A secret about him - that he was gay - spread through the school in fourth form, not long after his 15th birthday.
"My life was turned upside down. Within the week everyone in the senior school knew my 'secret'. Within the month the junior campus across the motorway knew about me ... it was like my world was spiralling out of control and there was nothing I could do about it.
"There was name-calling, whispering, having books knocked out of my hands, my bag ripped off me as I walked between classes.
"My dorm room was trashed on a daily basis, my bed stripped, my locker broken into, my chair at my study desk flipped upside down so, as one boy put it, 'I could sit on one of the legs like a real faggot'."
Mr Dibble, who boarded at the school, said he began to feel isolated and withdrawn from various activities as the bullying got particularly worse throughout that year.

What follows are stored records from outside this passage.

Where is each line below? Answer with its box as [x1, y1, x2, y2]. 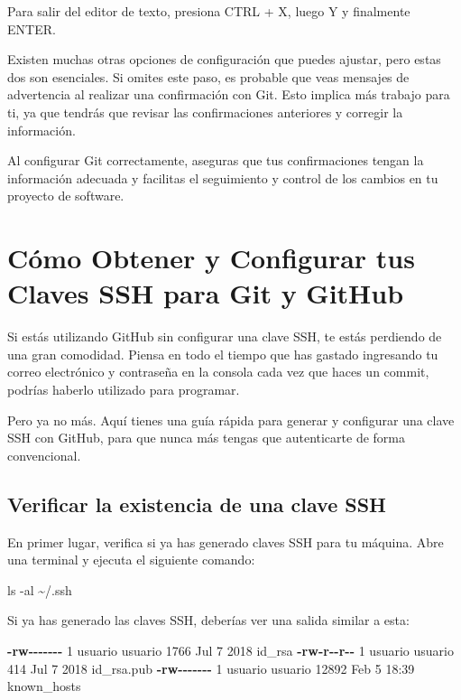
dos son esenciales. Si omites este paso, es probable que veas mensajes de [7, 67, 410, 86]
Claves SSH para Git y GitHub [7, 275, 404, 312]
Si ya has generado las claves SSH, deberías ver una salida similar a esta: [7, 611, 410, 630]
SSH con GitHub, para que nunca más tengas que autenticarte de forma [7, 428, 405, 447]
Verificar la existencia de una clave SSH [7, 490, 387, 518]
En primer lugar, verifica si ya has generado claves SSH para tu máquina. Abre [7, 532, 444, 551]
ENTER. [7, 19, 56, 38]
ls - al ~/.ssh [7, 580, 72, 599]

"I cut down my meals to only lunchtimes and skipped breakfast and dinner. I couldn't bear to be in a space as public as the cafeteria with that many students. I didn't want to go through any more abuse than I felt I had to put up with."
Mr Dibble said it was the love of his family and friends that helped him to stay on track.

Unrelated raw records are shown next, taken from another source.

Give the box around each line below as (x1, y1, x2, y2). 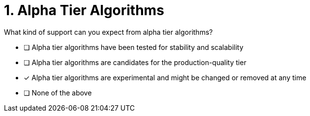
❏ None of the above (24, 88, 92, 97)
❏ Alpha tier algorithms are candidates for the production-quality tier (24, 58, 247, 67)
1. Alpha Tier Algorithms (4, 2, 165, 19)
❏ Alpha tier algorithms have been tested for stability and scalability (24, 43, 244, 51)
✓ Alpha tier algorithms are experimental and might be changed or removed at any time (24, 73, 307, 82)
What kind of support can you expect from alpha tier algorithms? (4, 27, 213, 36)
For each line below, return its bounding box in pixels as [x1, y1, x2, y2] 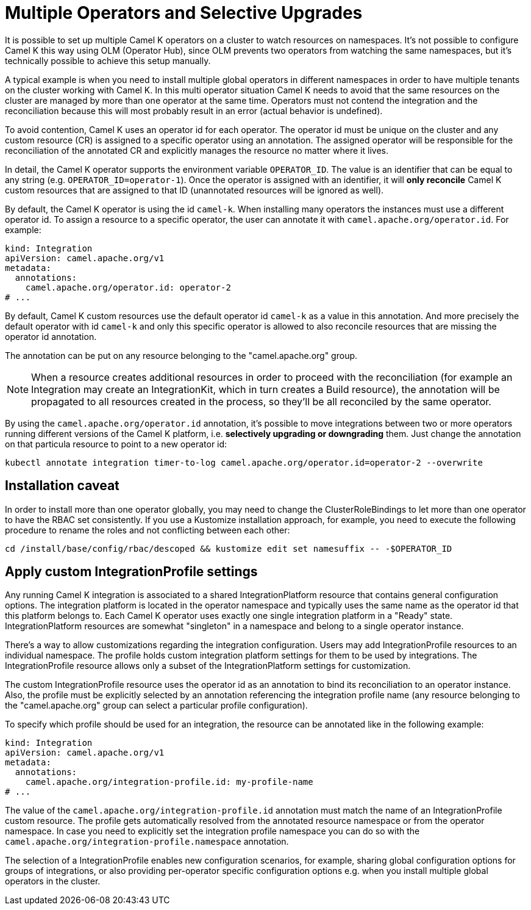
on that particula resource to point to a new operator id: [5, 438, 227, 449]
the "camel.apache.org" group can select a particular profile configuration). [5, 700, 308, 711]
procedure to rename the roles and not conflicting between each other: [5, 524, 290, 535]
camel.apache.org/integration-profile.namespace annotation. [5, 836, 289, 847]
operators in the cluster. [5, 876, 101, 887]
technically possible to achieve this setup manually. [5, 55, 211, 66]
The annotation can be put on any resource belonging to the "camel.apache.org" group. [5, 350, 358, 361]
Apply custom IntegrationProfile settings [5, 564, 258, 580]

"Every child deserves the right to feel safe at school ... that right was removed by the boys I went to school with. I wouldn't wish anything similar on anyone else."
The fat girl
Anna Forsyth, 33, Auckland
Being overweight as a child saw Anna Forsyth ridiculed and mocked about her weight so severely that she was suicidal at age 10.

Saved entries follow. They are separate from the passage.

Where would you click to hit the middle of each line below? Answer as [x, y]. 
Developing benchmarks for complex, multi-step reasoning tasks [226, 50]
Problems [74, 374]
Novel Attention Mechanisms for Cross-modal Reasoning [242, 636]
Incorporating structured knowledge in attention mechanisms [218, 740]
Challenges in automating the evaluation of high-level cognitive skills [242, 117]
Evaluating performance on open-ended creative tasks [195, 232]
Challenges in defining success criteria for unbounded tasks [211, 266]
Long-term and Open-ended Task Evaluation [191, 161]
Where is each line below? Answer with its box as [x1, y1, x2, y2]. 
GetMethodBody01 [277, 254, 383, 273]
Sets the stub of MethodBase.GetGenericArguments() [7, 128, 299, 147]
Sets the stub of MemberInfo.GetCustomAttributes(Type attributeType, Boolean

"I got called 'the fat club', 'fatty', everything you can think of. I was called 'Anna four-eyes' and I didn't even wear glasses. People followed me around harrassing me - I was always crying.
"They had class meetings about 'how to deal with Anna', because I was always upset. Teachers didn't really do anything about it - they just told me to stay away from the other children."
Ms Forsyth, who sings under the name Grace Pageant, has written about her experiences.
The song is called Girl With No Bones - about how she was never brave enough to stand up to her bullies.
"I was spineless, so that's why I wrote it. I wanted others to not be spineless like I was. If someone [who is being bullied] is too afraid to say anything and they hear my song and change that mindset, then I've done something good.
"I was totally silent - and now I'm not. I'm quite passionate about bullying now. I couldn't speak up, but others can."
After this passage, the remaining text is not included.